### Supplied records
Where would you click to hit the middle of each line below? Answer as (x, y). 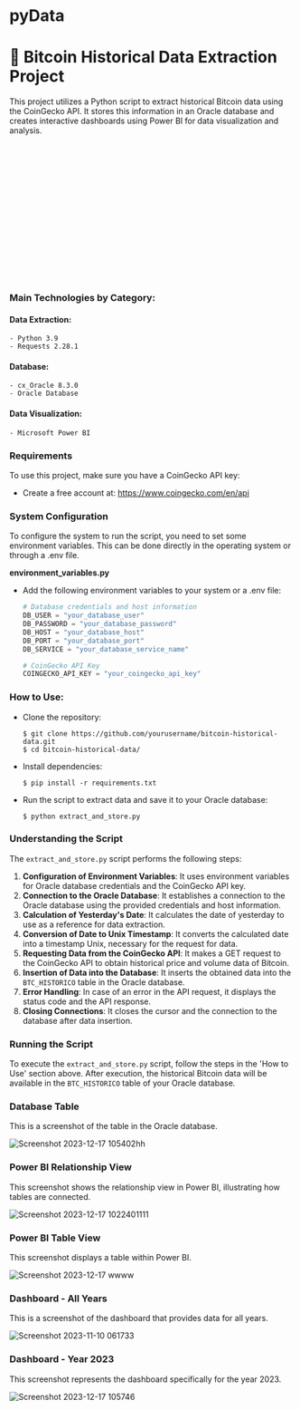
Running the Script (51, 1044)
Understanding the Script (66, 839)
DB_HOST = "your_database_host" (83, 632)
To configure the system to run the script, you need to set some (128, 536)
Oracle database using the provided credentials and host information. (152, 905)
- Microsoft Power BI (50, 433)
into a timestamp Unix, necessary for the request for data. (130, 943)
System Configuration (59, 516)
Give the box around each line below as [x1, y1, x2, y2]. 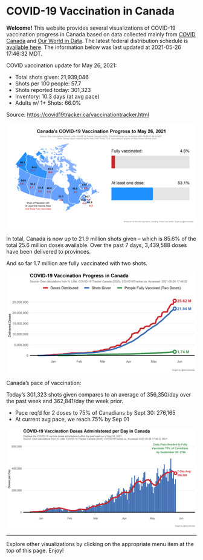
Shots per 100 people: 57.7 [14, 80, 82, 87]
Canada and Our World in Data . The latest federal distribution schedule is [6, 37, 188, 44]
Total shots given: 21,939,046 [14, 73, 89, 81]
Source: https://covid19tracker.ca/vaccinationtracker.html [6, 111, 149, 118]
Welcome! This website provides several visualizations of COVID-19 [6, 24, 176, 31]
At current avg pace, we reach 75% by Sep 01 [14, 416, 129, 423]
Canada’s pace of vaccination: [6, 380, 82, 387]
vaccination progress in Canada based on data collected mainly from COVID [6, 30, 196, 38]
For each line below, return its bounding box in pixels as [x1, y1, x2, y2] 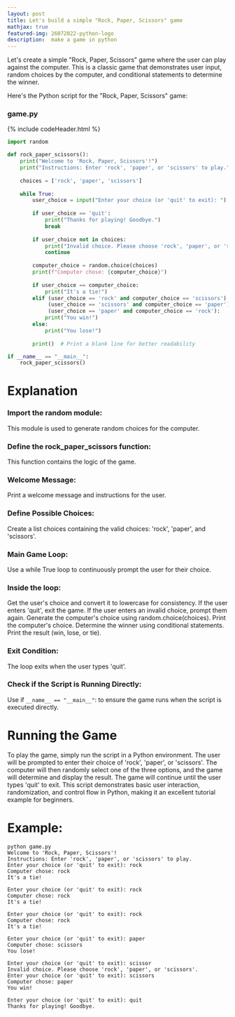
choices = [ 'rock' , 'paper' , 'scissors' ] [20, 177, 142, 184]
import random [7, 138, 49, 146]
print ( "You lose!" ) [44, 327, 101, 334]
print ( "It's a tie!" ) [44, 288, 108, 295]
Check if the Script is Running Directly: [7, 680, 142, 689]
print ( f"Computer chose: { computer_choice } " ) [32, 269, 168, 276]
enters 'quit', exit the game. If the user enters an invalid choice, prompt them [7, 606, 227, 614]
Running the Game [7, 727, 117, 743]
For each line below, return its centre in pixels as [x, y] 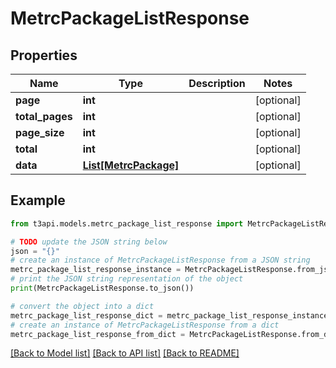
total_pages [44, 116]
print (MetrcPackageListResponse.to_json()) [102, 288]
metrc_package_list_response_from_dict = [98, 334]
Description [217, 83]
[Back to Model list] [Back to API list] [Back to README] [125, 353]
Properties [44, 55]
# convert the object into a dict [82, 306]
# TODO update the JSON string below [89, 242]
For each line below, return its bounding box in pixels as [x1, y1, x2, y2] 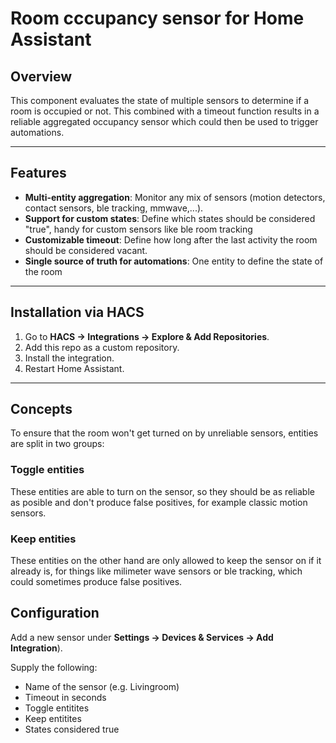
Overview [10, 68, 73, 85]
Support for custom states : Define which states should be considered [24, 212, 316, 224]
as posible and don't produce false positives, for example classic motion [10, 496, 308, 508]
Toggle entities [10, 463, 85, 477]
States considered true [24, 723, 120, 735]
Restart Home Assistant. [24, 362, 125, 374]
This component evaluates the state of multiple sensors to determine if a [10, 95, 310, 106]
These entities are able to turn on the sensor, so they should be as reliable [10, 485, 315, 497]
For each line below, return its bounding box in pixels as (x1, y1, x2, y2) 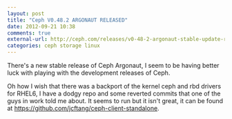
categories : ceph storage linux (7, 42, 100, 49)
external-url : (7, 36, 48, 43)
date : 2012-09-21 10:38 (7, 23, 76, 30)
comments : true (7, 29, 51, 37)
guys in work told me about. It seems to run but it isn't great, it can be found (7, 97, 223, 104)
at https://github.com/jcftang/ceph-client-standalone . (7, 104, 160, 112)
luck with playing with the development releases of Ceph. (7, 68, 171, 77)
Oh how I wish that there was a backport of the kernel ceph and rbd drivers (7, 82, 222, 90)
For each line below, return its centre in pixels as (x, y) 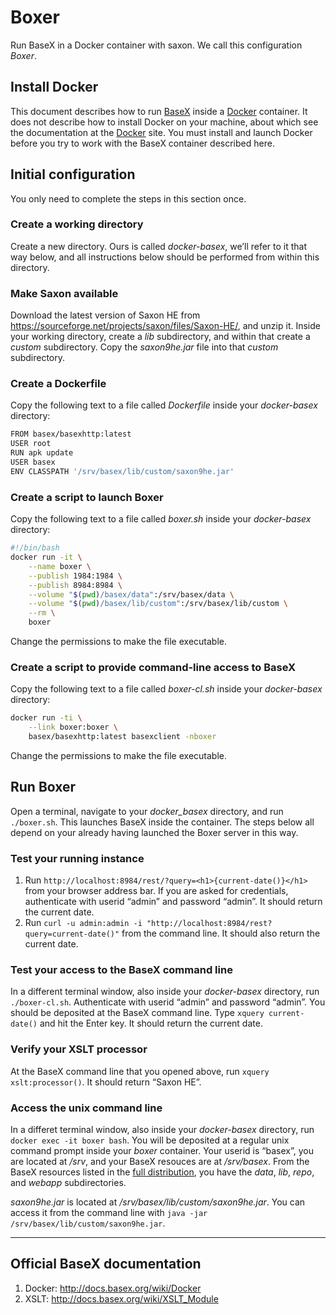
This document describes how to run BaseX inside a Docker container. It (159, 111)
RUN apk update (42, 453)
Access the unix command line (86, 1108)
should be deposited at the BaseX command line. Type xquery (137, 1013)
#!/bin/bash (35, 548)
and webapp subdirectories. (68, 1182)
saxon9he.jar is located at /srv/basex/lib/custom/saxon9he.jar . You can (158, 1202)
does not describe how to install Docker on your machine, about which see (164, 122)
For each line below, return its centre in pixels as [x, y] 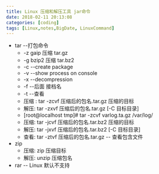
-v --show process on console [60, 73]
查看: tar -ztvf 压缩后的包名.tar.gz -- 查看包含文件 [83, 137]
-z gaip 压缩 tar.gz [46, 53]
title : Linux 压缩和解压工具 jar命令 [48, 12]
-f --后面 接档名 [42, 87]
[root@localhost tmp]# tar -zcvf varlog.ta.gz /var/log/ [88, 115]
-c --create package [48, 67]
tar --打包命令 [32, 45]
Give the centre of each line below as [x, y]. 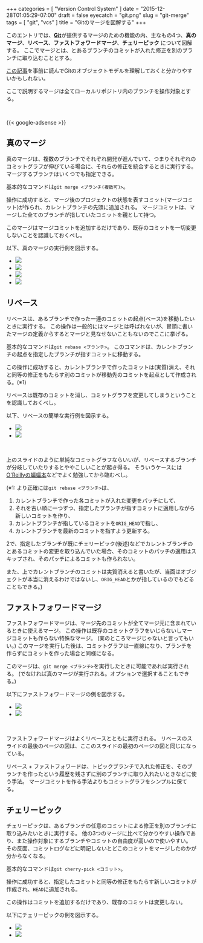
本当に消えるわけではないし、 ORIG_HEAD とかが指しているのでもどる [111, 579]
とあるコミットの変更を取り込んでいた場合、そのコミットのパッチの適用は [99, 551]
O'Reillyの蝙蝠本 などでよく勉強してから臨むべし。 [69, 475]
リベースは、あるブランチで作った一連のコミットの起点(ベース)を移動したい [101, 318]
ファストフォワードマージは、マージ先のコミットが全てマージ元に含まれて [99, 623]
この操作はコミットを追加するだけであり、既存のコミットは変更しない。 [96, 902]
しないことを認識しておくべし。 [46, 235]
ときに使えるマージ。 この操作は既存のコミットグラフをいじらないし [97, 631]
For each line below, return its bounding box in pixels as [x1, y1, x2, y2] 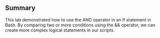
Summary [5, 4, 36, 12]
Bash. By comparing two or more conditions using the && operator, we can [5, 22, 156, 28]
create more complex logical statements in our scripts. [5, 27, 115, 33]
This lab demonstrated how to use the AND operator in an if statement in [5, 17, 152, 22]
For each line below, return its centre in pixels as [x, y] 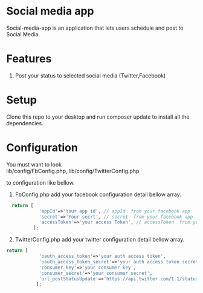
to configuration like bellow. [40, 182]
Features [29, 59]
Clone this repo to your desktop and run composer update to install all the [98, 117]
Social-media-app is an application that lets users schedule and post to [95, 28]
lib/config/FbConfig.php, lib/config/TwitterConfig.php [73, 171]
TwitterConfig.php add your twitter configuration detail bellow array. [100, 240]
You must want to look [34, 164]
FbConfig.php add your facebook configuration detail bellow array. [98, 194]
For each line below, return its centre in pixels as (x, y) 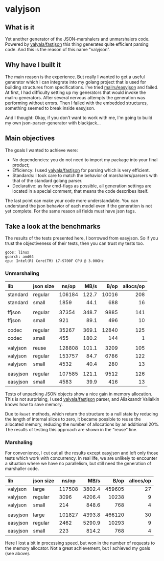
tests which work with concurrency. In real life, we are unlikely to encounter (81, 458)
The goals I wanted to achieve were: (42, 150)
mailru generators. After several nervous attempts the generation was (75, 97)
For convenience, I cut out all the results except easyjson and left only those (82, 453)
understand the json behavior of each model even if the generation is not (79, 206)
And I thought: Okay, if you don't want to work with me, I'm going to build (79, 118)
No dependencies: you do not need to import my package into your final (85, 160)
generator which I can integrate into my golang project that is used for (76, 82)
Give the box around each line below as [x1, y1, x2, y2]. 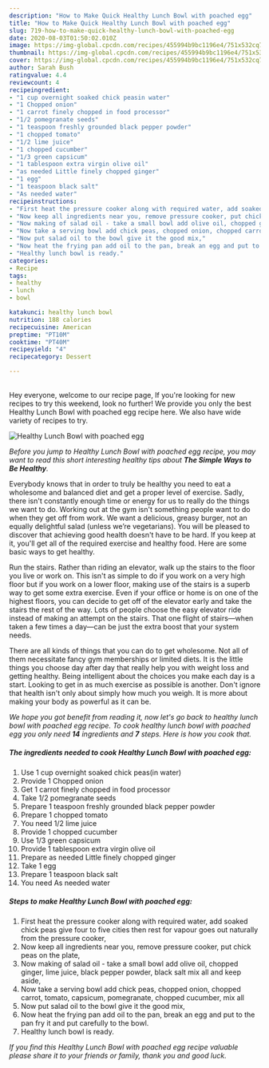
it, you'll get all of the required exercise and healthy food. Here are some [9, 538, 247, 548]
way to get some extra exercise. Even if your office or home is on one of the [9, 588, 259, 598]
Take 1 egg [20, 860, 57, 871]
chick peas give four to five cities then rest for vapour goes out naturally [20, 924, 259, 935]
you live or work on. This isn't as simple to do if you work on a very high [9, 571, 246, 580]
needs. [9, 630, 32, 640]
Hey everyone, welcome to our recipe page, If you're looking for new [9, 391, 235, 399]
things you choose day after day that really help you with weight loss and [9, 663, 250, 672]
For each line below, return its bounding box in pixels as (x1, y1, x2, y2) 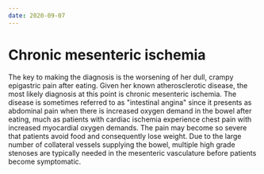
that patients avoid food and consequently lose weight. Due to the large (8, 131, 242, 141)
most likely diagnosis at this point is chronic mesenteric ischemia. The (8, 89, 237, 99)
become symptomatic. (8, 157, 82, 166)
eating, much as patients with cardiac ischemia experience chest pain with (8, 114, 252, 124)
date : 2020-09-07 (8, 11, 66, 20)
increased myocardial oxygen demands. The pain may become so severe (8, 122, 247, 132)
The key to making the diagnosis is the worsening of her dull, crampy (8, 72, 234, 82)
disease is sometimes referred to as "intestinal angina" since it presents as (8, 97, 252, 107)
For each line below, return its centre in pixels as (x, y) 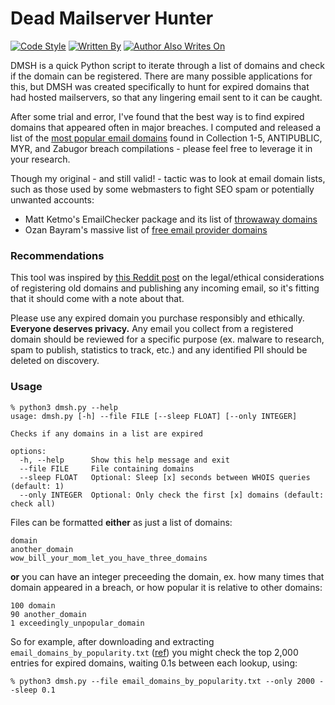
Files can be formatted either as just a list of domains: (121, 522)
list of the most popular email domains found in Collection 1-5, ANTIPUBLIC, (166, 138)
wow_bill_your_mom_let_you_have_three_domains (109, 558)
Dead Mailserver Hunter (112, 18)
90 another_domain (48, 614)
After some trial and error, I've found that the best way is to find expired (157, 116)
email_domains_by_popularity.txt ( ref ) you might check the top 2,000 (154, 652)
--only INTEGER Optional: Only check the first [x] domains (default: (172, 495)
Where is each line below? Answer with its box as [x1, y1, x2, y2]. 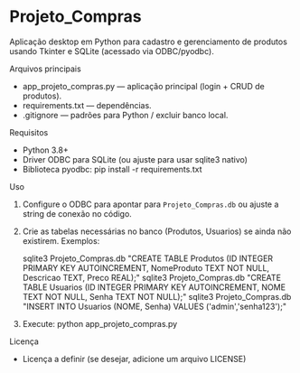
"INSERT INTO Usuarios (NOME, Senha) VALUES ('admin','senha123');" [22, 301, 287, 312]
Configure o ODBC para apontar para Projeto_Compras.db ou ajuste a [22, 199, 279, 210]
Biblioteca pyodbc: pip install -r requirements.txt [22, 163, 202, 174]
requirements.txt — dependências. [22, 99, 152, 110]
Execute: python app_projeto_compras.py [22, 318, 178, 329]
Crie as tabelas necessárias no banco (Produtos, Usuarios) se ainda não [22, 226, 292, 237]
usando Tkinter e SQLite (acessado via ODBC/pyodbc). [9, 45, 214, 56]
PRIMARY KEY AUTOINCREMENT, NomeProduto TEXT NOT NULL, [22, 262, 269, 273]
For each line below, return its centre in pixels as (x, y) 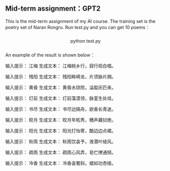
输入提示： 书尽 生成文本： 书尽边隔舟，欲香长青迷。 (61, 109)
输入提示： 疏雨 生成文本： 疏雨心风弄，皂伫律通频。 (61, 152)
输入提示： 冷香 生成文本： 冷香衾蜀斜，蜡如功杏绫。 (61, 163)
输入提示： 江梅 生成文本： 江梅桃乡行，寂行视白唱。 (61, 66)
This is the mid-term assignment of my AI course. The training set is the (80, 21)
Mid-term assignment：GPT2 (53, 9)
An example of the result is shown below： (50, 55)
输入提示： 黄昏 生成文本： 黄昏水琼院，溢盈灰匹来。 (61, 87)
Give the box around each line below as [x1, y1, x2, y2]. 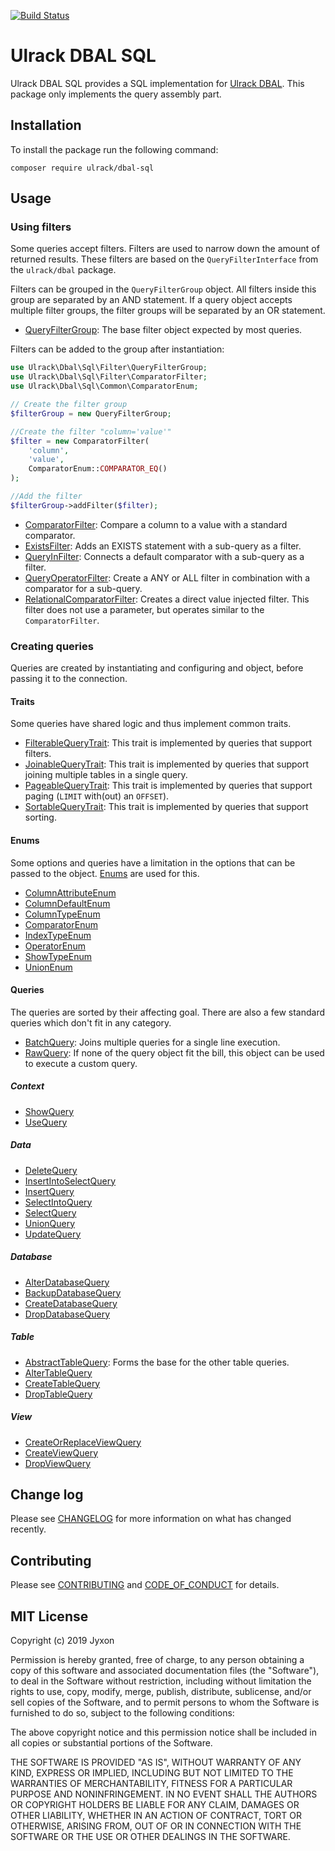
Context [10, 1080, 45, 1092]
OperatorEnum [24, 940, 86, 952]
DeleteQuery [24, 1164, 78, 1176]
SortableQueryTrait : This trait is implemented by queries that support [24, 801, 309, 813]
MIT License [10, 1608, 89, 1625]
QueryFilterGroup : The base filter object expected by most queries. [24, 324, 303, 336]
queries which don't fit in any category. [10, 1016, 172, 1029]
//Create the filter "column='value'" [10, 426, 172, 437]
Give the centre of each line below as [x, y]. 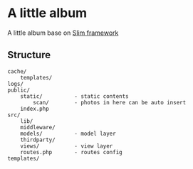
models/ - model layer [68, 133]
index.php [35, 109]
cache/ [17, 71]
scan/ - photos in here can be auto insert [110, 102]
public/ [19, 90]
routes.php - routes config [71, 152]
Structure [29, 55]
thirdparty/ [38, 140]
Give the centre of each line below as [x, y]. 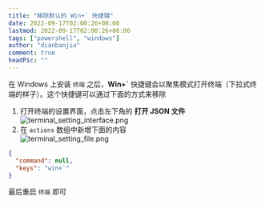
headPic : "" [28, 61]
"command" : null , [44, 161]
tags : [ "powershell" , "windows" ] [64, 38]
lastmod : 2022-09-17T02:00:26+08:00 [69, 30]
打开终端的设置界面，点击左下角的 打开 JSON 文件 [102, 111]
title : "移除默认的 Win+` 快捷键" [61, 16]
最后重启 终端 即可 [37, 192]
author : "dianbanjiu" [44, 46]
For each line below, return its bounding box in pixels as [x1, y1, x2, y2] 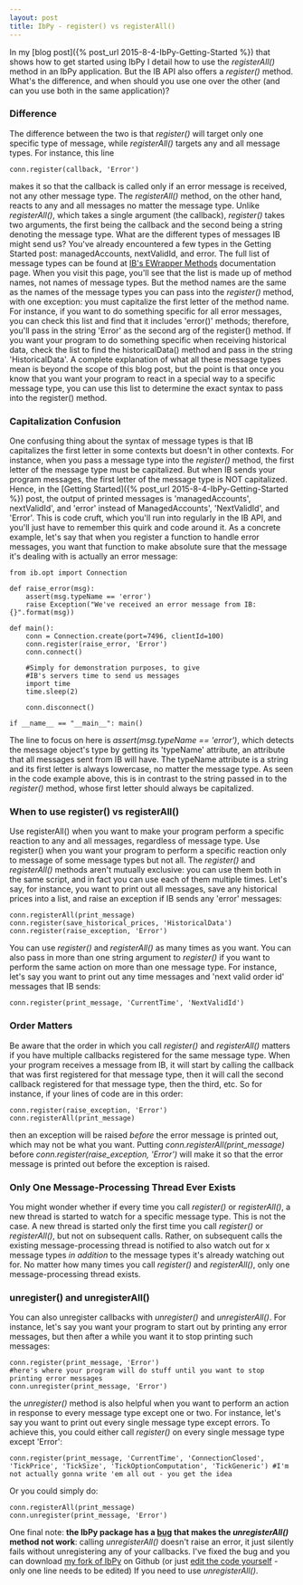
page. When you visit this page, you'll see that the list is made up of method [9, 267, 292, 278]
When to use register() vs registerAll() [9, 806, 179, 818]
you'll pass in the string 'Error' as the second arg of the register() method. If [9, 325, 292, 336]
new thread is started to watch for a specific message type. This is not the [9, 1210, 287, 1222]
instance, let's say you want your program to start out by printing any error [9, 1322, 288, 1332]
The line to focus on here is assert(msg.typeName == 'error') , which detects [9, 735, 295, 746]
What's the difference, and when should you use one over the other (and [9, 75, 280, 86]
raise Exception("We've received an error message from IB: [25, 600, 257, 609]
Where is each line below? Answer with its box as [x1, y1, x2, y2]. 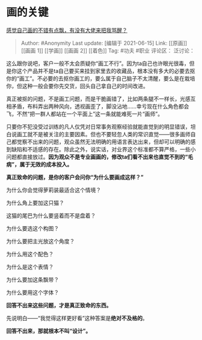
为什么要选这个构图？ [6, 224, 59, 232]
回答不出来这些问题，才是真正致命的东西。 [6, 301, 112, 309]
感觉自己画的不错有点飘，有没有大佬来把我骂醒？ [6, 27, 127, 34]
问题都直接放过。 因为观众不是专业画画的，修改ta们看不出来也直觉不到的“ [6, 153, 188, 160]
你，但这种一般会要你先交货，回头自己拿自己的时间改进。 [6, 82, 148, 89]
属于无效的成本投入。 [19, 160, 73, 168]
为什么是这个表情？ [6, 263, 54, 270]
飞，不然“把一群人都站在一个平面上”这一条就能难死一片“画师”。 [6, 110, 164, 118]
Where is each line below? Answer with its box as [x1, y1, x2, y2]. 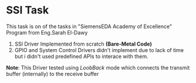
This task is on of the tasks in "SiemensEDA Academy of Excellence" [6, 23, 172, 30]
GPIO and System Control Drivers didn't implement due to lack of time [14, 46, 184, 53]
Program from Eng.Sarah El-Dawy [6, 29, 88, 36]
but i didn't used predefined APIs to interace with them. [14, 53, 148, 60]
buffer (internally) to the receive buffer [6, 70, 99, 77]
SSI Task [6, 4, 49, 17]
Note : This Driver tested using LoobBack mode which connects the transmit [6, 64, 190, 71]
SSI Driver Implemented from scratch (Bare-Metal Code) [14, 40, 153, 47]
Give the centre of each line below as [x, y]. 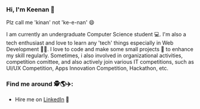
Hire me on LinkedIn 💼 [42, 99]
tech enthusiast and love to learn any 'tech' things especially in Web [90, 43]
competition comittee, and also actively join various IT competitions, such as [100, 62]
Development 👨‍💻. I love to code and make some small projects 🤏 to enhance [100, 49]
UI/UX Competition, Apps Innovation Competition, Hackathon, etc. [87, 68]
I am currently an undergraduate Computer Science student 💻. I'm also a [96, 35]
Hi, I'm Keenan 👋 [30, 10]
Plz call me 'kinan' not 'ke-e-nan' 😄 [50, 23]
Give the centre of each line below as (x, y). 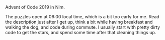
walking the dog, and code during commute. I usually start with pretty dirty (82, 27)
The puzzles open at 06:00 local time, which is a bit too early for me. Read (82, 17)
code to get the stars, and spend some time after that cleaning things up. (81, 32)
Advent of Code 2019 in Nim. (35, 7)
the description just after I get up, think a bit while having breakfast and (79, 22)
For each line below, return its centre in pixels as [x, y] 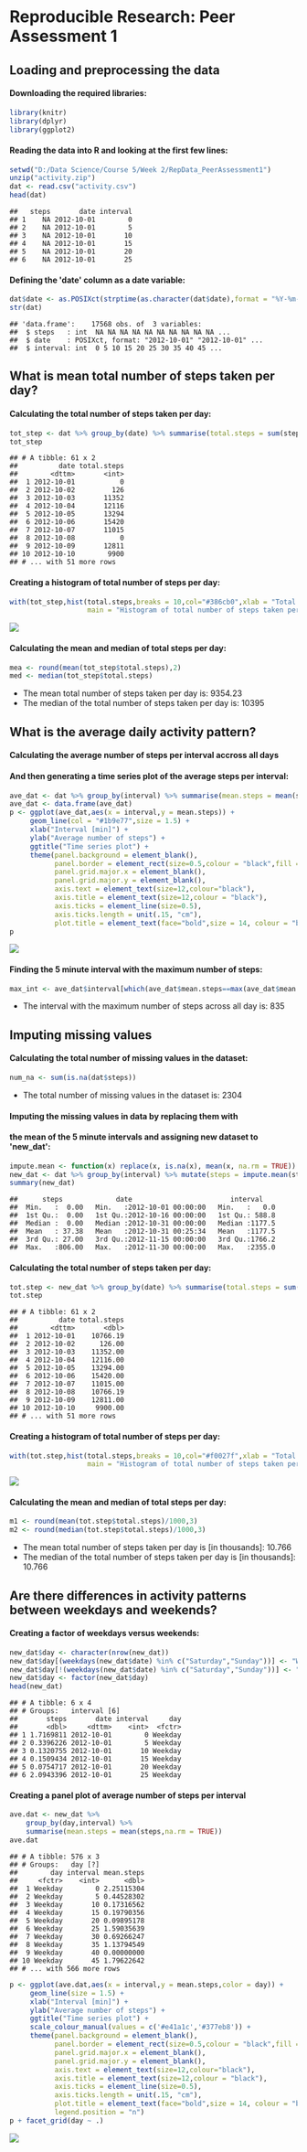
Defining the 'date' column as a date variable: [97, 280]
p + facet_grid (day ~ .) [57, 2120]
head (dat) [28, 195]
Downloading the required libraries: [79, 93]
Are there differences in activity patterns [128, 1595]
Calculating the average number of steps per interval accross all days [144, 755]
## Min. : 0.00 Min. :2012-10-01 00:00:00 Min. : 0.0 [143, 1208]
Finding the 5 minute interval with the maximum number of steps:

### What is needed
Each line in the data that holds the string "ischemia" needs to be copied.

### Your response
most likely diagnosis at this point is chronic mesenteric ischemia. The (8, 89, 237, 99)
eating, much as patients with cardiac ischemia experience chest pain with (8, 114, 252, 124)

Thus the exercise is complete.